НАВЯЗЧИВАЯ ЩЕДРОСТЬ. Мало быть богатым,
надо еще оставаться в форме, это новый критерий отбора, ничуть не менее суровый, чем деньги.
из книги - Брюкнер Паскаль. Вечная эйфория: Эссе о принудительном счастье
История освобождения нравов - причудлива я штука; мы знаем наизусть все
ее перипетии, но повторяем их снова и снова, упиваясь горечью
очередного обратного витка. На протяжении многих веков тело всячески
принижалось и попиралось религией, так что стало в западной цивилизации
символом испорченности.

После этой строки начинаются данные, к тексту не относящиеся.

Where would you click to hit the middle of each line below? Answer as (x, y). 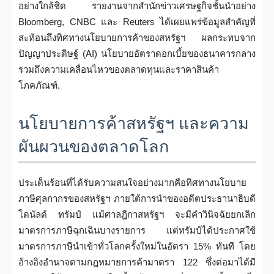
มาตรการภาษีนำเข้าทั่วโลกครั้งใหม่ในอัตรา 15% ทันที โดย (137, 246)
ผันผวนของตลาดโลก (94, 147)
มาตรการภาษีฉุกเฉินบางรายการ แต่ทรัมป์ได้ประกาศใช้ (137, 230)
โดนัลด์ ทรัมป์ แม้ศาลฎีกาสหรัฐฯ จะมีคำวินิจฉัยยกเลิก (137, 214)
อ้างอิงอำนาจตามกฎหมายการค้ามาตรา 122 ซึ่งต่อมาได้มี (137, 262)
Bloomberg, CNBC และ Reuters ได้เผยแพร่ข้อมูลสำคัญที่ (137, 22)
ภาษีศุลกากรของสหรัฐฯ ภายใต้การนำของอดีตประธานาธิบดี (137, 198)
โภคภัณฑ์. (39, 85)
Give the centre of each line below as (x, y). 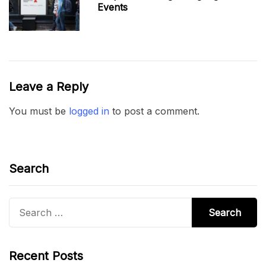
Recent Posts (46, 256)
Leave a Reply (49, 87)
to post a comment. (154, 111)
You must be (39, 111)
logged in (89, 111)
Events (113, 7)
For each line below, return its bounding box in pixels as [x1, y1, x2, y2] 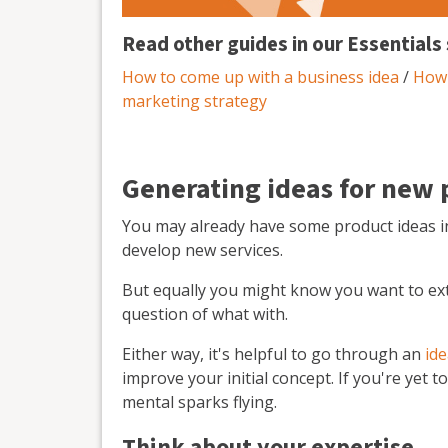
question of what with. [122, 303, 288, 326]
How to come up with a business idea [122, 66, 399, 89]
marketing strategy [122, 90, 267, 113]
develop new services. [122, 239, 283, 262]
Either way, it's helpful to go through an [122, 343, 425, 366]
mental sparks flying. [122, 391, 277, 414]
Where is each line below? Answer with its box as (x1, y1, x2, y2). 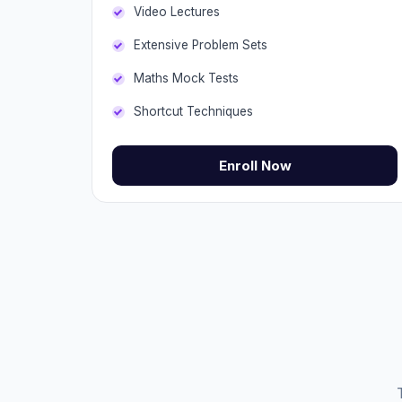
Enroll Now (218, 157, 292, 174)
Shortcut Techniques (134, 104, 253, 118)
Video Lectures (134, 4, 220, 19)
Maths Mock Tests (134, 71, 239, 85)
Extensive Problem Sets (134, 38, 267, 52)
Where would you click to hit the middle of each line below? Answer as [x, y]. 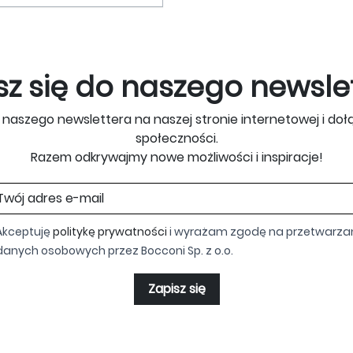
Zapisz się [176, 289]
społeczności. [176, 138]
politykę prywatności [110, 231]
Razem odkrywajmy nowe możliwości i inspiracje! [176, 157]
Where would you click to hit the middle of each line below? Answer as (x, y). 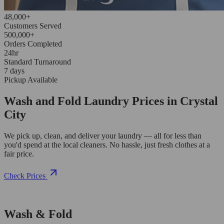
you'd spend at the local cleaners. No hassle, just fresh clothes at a (107, 144)
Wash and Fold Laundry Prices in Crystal (111, 101)
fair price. (19, 153)
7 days (14, 70)
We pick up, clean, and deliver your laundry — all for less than (103, 135)
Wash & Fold (38, 214)
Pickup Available (31, 79)
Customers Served (33, 25)
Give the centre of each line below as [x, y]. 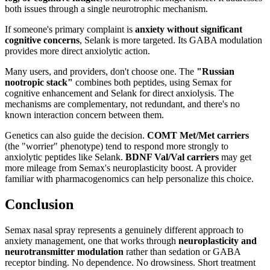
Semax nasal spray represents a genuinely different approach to [124, 230]
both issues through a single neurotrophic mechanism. [106, 9]
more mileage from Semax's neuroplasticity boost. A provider [121, 168]
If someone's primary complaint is [70, 30]
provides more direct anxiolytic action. [77, 51]
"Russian [215, 72]
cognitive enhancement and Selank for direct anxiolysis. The [119, 93]
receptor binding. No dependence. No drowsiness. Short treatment [130, 263]
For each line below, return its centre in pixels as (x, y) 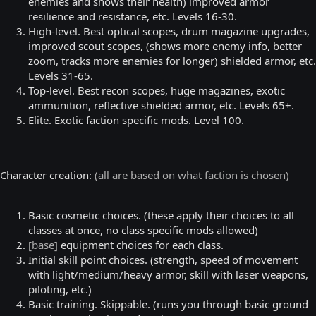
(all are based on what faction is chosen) (192, 175)
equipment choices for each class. (141, 244)
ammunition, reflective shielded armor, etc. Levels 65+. (161, 105)
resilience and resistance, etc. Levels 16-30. (133, 16)
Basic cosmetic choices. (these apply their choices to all (161, 215)
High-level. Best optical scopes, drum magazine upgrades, (169, 31)
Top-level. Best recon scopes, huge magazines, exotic (157, 90)
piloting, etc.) (60, 289)

Теперь же, когда плоть реабилитирована,
происходит нечто странное: вместо того чтобы безнаказанно предаваться
удовольствию, люди испортили его пересаженными извне внутрь запретами.
Удовольствие, отравленное тревогой, само себя судит и само себя карает,
причем не за то, что нарушает заповеди или оскорбляет целомудрие, а за
ущербность, ибо оно никогда не достигает полноты и совершенства.
Счастье и нравственность, прежде непримиримо враждовавшие, ныне слились
воедино: безнравственно не быть счастливым, Суперэго проникло в
крепость Удовольствия и подчинило его своей жесткой власти. Чувство
вины заменили бесконечные терзания. Сладострастию теперь никто не
мешает, но оно обросло проблемами. Вместо обуздания желаний эталоном
стало их полное насыщение, но необходимость соответствовать эталону
сама по себе служит уздой (Эта логика уже была исследована в книге:
Pascal Bruckner et Alain Finkielkraut. Le Nouveau Desordre amoureux.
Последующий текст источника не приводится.